Of course, there are a million and one places you can go to hear the worst of the worst news and I am no stranger to the anxiety that comes from deep-diving into that quagmire. But now, I’ve resigned myself to just reading the headlines of major newspapers – informed but not too informed – and keeping busy at home. But I am not going to go into that here, preferring to focus on the positive. I love that so many people are taking up old-timey crafts now that they have the time, space, and boredom to tackle new projects such as baking, knitting, and gardening.

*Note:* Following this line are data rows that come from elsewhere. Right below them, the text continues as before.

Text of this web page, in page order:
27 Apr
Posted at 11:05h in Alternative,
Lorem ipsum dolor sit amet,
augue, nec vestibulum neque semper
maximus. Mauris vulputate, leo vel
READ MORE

I love that neighbours are helping each other with groceries, sourdough starter, and seed sharing. People are starting to see the value in supporting local farms and buying from local businesses that it looks like independent book stores are poised to take over market share from amazon. Even in the worst of times, the best of humanity shines through, and if the research is to believed, this is typical of humans when chaos hits. It may be a little while until things relax again but I’d like to think we’ll keep some of the good bits that came out of all this. One can hope.